Firstly, and most obviously, the field of entrepreneurial activity is dominated by men, and lacks sufficient female exemplars to properly counter this monoculture. When a group is under-represented and lacks exemplars, all participants – both those who are under-represented and those who are not – consciously or unconsciously seek a plausible way to explain this imbalance. They frequently conclude that a given group is under-represented because it should be, that the system is operating properly in selecting out those demographics because they are not suited to the field for some good, if unspecified, reason.

Such beliefs are obviously comforting to majority participants. After all, the system selected them in, which was evidently the right decision. To doubt the system's selection methods is to doubt one's own validity as a participant.

Meanwhile the same beliefs create friction for members of under-represented demographics and lead them to doubt whether they should proceed in the field or even enter in the first place. In our interviews, several female founders reported that they felt that they bear the pressure of carrying the hopes of an entire demographic, and the increased scrutiny of peers and observers.

Naturally, many will choose to avoid these pressures entirely, through non-participation. Thus, a reinforcing loop operates, removing potential participants from the entrepreneurial ecosystem which, in turn, makes participation more difficult for those remaining.

Women who successfully overcome these challenges are considered to be "exceptional", and therefore potentially legitimate. But, as they progress, many will still frequently experience prejudice and sexism to varying degrees, both conscious and unconscious, to remind them that perhaps they don't belong after all. In our research, 87% of respondents to the Entrepreneurial Voice survey said that they had experienced varying degrees of sexism, racism or both during their careers. This pressure removes still more members of under-represented demographics from the entrepreneurial ecosystem.

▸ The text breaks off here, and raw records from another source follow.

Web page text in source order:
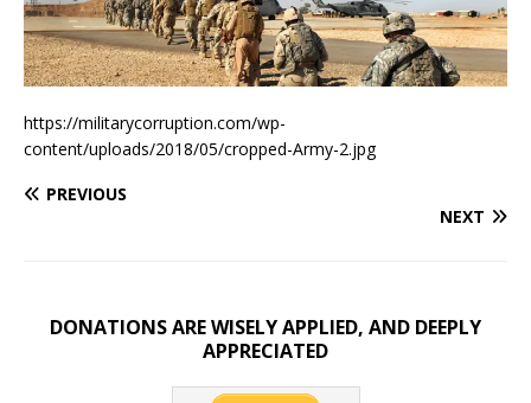
https://militarycorruption.com/wp-
content/uploads/2018/05/cropped-Army-2.jpg
PREVIOUS
NEXT
DONATIONS ARE WISELY APPLIED, AND DEEPLY
APPRECIATED
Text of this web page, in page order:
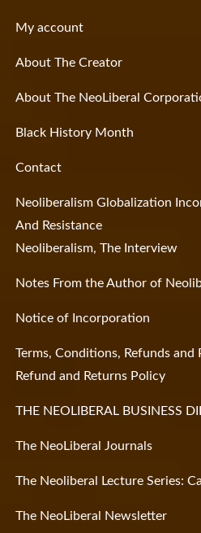
My account
About The Creator
About The NeoLiberal
Black History Month
Contact
Neoliberalism Globalization
And Resistance
Neoliberalism, The Interview
Notes From the Author of
Notice of Incorporation
Terms, Conditions, Refunds and
Refund and Returns Policy
THE NEOLIBERAL BUSINESS
The NeoLiberal Journals
The Neoliberal Lecture Series:
The NeoLiberal Newsletter
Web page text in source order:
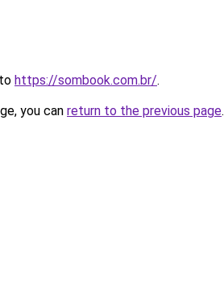
https://sombook.com.br/.
you can return to the previous page.
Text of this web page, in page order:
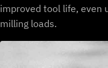
improved tool life, even
milling loads.
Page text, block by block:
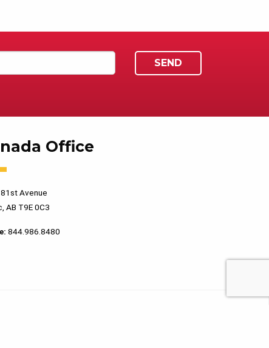
Office
Avenue
AB T9E 0C3
844.986.8480
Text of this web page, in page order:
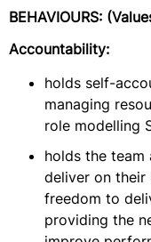
BEHAVIOURS:
Accountability:
holds self-
managing
role modelling
holds the
deliver on
freedom to
providing the
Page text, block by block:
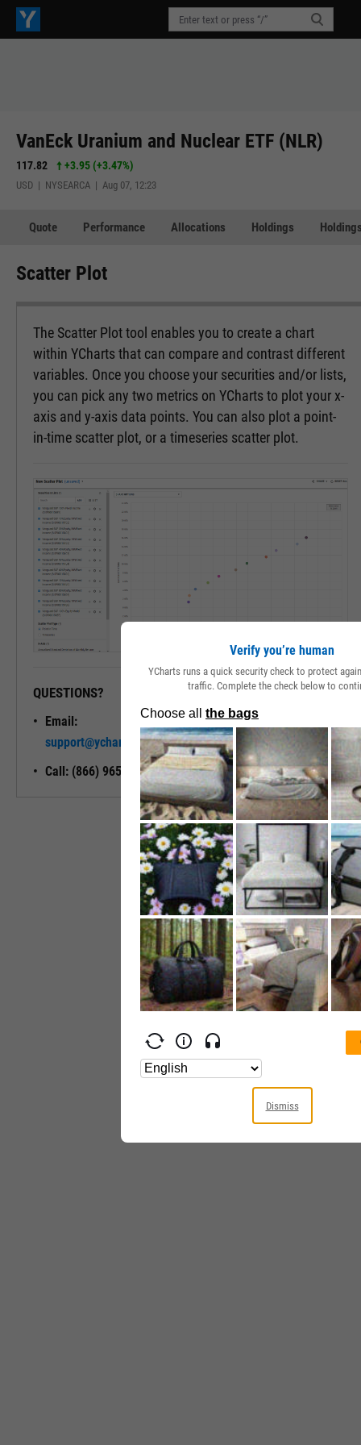
VanEck Uranium and Nuclear ETF (NLR)
117.82 +3.95 (+3.47%)
USD | NYSEARCA | Aug 07, 12:23
Quote Performance Allocations Holdings
Scatter Plot
The Scatter Plot tool enables you to create a chart
within YCharts that can compare and contrast different
variables. Once you choose your securities and/or lists,
you can pick any two metrics on YCharts to plot your x-
axis and y-axis data points. You can also plot a point-
in-time scatter plot, or a timeseries scatter plot.
QUESTIONS?
Email:
support@ycharts.com
Call: (866) 965-7552
READY TO GET STARTED?
Unlock My
Access
Verify you’re human
YCharts runs a quick security check to protect
traffic. Complete the check below to
Dismiss

Of the established female entrepreneurs interviewed as part of this review many cited barriers that existed for them that did not exist for their male counterparts and reported that they had made progress despite these by adapting their behaviour to the only available system. From our many interviews, the following comments were typical of many: "I had adapted to behave more like a man in order to overcome … some of the barriers." or "I didn't call out blatant discriminatory comments for fear of it compromising my career."

Should we expect female entrepreneurs to need to adapt to an environment that is not fit for purpose for them, or that actively places such constraints upon them?

There are insufficient counterbalances to these effects. Our education system, at all levels, does not educate and encourage female entrepreneurship (indeed, it hardly encourages entrepreneurship at all, as we will discuss in Chapter 7), nor is equality and diversity education sufficiently embedded across the curricula of our schools, colleges and universities.

These considerations lead us to the root causes of the above intermediate causes. Not surprisingly, these are the same two root causes already described in Chapter 4. Recapping, from the earliest age, we experience intensive societal conditioning on what constitutes "normal" gender roles roles. And the education programmes – from birth to adulthood – required to intensively counter and correct this conditioning, are largely absent from our society.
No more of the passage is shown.